DATASET EXTRACT Start Marker
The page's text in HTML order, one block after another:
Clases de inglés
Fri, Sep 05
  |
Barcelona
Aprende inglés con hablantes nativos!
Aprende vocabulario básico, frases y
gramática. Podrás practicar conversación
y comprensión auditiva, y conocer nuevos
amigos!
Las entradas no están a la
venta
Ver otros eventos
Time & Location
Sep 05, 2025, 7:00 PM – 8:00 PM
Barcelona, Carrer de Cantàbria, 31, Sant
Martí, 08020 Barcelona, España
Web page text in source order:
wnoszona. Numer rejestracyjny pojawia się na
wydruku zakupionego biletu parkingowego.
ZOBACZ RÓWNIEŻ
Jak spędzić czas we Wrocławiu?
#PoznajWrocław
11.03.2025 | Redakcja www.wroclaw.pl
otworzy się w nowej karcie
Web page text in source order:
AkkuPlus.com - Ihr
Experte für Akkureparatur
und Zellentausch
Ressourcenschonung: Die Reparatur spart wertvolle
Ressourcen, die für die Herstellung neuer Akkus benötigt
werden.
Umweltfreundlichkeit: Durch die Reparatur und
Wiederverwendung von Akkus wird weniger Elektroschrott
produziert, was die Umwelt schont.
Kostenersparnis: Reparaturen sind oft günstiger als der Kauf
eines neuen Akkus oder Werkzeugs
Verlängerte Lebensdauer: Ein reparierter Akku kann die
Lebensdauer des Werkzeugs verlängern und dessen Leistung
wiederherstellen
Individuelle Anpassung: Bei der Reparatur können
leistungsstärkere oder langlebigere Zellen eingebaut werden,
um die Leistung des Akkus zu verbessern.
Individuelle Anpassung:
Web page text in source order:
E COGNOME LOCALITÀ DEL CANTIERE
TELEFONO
DATASET EXTRACT End Marker
DATASET EXTRACT Start Marker
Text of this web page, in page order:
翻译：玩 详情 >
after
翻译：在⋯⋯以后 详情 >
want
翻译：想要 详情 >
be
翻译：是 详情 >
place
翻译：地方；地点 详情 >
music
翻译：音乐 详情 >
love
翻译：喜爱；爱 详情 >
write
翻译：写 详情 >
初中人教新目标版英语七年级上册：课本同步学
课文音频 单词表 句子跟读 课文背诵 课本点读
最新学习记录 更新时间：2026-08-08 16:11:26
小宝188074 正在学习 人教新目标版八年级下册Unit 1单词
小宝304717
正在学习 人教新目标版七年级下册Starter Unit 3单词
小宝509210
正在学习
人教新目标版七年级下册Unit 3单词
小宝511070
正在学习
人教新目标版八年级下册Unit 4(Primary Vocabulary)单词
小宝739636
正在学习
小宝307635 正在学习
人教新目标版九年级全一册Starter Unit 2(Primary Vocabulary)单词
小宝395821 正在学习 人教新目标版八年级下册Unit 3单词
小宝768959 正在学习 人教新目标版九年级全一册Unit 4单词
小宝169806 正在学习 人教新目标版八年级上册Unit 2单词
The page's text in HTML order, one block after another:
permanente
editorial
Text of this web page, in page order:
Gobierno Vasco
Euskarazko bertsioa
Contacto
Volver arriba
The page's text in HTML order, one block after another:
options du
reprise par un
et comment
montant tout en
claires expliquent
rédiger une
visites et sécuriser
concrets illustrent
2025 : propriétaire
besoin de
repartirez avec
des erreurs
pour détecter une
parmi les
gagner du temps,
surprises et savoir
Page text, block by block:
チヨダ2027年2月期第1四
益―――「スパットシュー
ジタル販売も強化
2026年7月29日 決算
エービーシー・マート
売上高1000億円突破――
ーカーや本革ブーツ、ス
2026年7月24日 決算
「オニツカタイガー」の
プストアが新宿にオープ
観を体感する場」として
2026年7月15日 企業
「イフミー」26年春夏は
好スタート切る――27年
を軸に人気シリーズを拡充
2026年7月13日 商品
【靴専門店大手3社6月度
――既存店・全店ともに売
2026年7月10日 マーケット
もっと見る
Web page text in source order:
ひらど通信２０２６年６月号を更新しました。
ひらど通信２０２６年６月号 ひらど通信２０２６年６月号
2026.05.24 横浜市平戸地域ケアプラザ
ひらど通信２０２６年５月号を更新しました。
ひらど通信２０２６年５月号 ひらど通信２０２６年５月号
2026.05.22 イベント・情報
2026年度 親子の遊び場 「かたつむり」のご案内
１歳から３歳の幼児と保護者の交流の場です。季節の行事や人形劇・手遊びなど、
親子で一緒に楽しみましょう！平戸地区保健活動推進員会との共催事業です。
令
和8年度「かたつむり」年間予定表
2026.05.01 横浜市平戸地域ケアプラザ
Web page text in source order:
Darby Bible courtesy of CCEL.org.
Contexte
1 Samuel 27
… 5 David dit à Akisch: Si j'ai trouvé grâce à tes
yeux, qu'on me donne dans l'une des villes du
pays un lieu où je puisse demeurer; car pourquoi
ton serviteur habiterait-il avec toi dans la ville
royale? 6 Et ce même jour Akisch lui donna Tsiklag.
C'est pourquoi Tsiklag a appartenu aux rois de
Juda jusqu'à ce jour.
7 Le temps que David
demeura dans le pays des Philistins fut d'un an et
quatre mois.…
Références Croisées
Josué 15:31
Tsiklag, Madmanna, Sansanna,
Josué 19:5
DATASET EXTRACT End Marker
YOUR ASSIGNMENT:
The expected answer is each line of the records above that includes the string "Primary".

EXPECTED ANSWER:
人教新目标版八年级下册Unit 4(Primary Vocabulary)单词
人教新目标版九年级全一册Starter Unit 2(Primary Vocabulary)单词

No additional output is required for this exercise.